** Opening Data under study block **

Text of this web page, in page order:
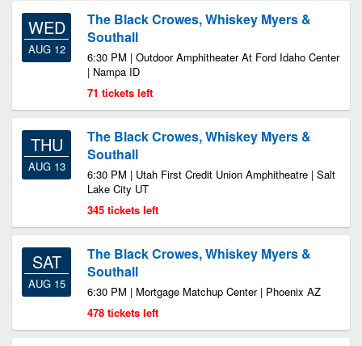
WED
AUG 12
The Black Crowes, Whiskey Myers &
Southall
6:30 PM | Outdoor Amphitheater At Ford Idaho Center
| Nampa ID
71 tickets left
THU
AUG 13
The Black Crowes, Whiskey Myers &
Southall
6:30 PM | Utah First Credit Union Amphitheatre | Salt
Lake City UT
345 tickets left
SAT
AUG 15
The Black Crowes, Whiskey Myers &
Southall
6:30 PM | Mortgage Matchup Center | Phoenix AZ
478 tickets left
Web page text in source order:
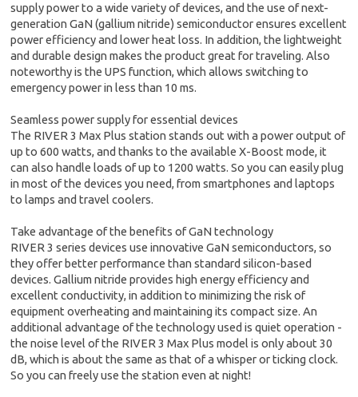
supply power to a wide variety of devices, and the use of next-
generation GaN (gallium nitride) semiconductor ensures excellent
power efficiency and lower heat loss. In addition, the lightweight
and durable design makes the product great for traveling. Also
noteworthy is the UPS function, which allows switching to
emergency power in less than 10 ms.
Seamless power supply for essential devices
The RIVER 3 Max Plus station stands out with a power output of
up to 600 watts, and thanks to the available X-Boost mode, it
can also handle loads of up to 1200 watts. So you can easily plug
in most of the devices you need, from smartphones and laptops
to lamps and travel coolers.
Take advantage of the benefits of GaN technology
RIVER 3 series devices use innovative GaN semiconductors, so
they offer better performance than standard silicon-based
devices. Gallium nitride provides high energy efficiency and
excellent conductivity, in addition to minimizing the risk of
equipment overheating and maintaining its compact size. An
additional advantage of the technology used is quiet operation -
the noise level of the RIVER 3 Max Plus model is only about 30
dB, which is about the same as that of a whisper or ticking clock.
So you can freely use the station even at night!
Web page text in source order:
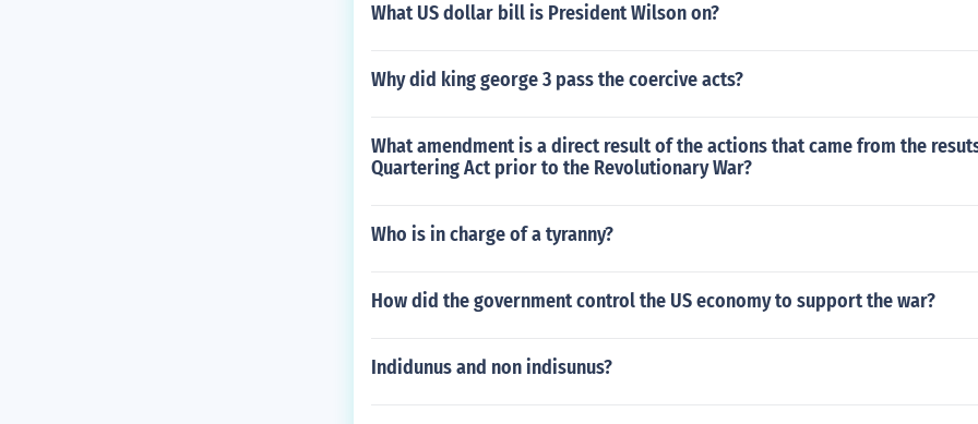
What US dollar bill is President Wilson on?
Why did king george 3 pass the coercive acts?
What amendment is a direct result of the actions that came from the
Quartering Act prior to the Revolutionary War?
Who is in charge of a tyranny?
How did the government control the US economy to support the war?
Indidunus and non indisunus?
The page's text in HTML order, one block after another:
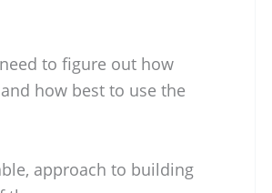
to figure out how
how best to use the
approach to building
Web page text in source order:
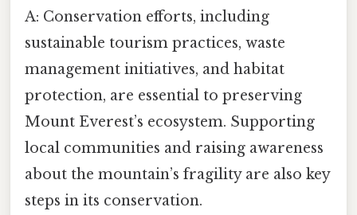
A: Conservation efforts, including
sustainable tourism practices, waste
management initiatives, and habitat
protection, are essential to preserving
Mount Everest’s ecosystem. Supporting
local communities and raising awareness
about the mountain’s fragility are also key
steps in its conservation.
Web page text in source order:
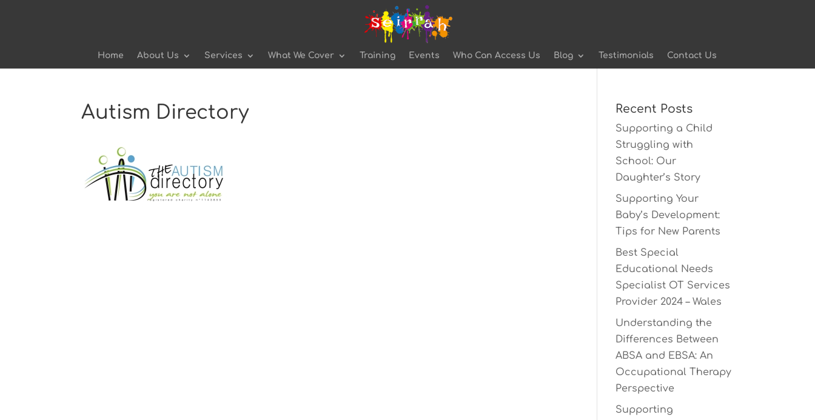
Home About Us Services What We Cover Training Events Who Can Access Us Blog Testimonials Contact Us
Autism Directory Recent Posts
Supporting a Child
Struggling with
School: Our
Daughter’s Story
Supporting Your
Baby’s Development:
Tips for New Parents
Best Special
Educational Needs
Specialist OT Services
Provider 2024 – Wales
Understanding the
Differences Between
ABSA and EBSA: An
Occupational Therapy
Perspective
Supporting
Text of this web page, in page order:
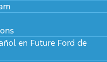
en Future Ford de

** Closing Data under study block **
** Opening Data under study block **

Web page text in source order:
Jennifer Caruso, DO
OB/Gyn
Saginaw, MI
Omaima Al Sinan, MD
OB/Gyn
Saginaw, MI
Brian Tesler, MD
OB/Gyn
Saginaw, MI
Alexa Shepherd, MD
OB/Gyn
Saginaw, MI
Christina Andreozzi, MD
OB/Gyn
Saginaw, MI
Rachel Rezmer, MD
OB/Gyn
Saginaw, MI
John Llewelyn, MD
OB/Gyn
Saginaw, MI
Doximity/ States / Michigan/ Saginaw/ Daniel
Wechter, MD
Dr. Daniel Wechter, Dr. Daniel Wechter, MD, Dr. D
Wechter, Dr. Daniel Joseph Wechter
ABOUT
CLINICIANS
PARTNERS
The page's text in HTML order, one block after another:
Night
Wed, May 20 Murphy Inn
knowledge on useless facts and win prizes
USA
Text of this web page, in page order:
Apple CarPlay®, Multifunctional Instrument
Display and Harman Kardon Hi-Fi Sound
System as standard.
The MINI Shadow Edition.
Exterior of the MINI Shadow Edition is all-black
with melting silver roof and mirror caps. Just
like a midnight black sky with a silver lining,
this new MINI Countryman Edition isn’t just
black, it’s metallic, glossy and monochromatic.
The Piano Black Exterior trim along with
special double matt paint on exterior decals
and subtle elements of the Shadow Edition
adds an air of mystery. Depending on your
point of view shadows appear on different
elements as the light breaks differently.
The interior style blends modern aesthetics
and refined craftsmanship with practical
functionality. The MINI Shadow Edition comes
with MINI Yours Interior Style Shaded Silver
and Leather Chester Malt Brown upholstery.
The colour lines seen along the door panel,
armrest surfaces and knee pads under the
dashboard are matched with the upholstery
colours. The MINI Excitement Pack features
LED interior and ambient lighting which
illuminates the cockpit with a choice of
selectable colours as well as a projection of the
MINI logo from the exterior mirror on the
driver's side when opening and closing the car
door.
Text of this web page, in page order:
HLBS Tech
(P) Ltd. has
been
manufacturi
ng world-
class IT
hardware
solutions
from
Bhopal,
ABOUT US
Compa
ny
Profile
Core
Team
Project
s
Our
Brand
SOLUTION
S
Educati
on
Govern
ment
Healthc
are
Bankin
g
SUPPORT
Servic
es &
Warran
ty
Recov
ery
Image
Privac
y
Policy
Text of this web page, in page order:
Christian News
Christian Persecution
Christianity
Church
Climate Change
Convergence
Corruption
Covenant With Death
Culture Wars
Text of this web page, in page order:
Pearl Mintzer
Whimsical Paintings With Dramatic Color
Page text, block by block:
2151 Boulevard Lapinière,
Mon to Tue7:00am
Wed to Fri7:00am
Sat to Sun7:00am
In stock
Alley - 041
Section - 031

** Closing Data under study block **

== Assignment ==
Repeat the entries above verbatim, but only from the line that has "Christian News" down to the line that has "Section - 031", inclusive.

== Answer box ==
Christian News
Christian Persecution
Christianity
Church
Climate Change
Convergence
Corruption
Covenant With Death
Culture Wars
Text of this web page, in page order:
Pearl Mintzer
Whimsical Paintings With Dramatic Color
Page text, block by block:
2151 Boulevard Lapinière,
Mon to Tue7:00am
Wed to Fri7:00am
Sat to Sun7:00am
In stock
Alley - 041
Section - 031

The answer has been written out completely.